Information given Start Marker

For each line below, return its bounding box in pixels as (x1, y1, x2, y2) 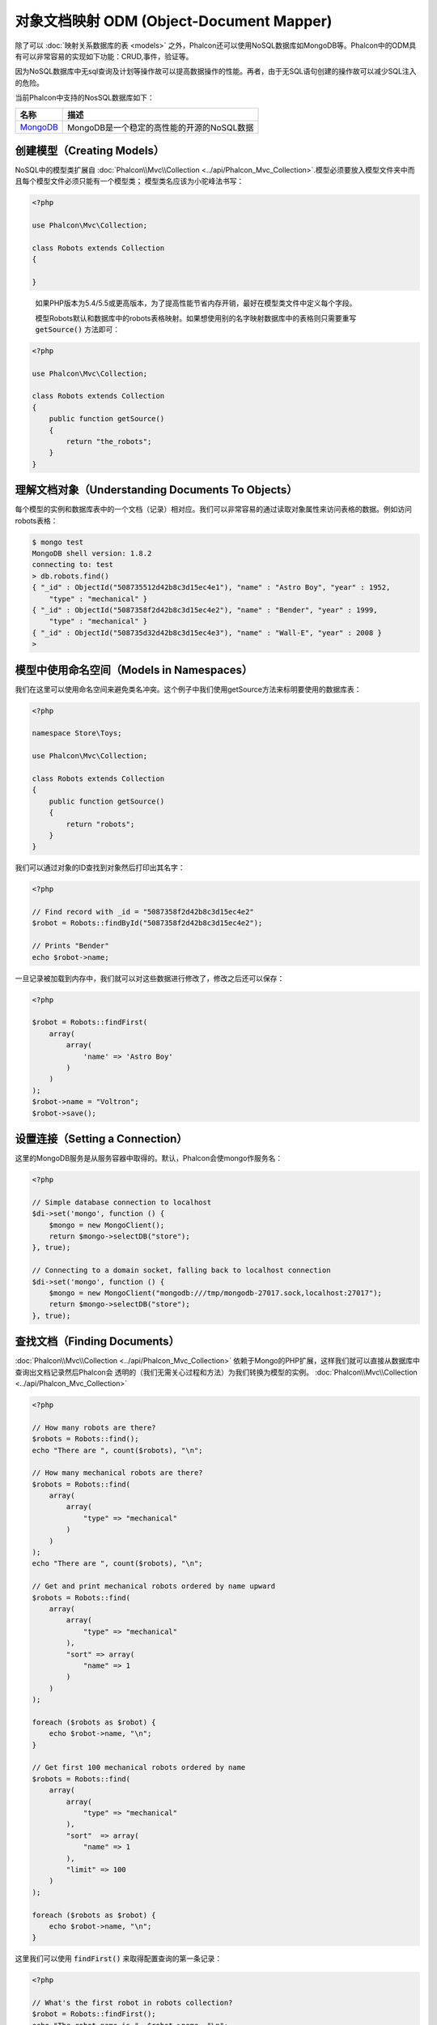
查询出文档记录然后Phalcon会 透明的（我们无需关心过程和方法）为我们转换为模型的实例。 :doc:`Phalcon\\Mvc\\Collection (15, 1367, 418, 1377)
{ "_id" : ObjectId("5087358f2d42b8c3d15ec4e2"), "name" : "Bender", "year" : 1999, (32, 606, 378, 615)
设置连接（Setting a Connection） (15, 1132, 188, 1145)
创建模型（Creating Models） (15, 143, 165, 157)
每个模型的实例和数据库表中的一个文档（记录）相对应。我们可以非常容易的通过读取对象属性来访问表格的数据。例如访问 (15, 505, 412, 514)
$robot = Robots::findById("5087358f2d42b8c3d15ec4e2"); (32, 919, 263, 927)
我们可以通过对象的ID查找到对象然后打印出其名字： (15, 863, 185, 872)
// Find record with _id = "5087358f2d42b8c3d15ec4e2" (32, 907, 254, 917)
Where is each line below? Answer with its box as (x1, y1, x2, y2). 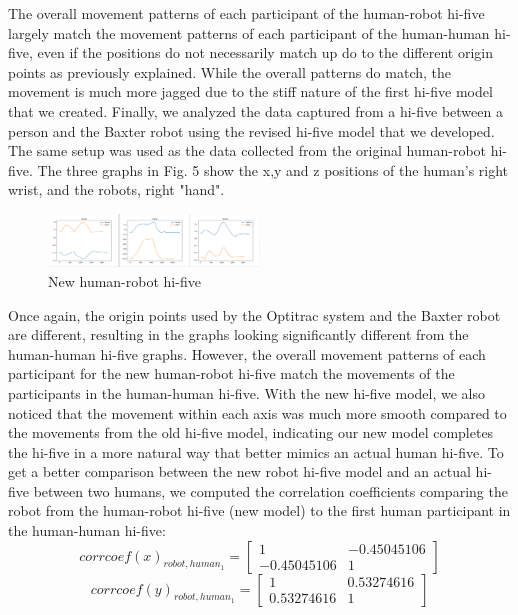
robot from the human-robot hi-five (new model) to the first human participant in (8, 500, 511, 521)
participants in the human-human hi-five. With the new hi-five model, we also (8, 382, 485, 403)
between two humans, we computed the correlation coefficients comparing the (33, 480, 508, 501)
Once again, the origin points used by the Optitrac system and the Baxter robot (8, 304, 501, 325)
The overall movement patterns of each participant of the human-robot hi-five (8, 3, 485, 23)
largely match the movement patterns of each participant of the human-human (8, 22, 490, 43)
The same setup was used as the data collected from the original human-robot (8, 140, 487, 161)
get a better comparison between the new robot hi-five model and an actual (8, 461, 471, 482)
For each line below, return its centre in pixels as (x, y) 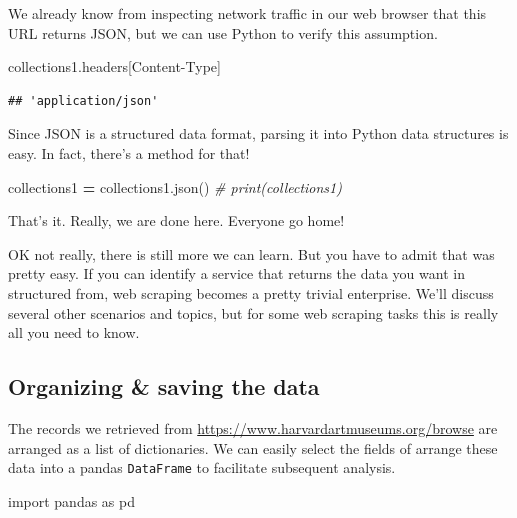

Information given End Marker

== Required work ==
Out of the data above, set down the lines from the one with "participants in the" to the one with "The overall movement", both included, exactly as written and with no additions.

== Answer to this problem ==
participants in the human-human hi-five. With the new hi-five model, we also (8, 382, 485, 403)
between two humans, we computed the correlation coefficients comparing the (33, 480, 508, 501)
Once again, the origin points used by the Optitrac system and the Baxter robot (8, 304, 501, 325)
The overall movement patterns of each participant of the human-robot hi-five (8, 3, 485, 23)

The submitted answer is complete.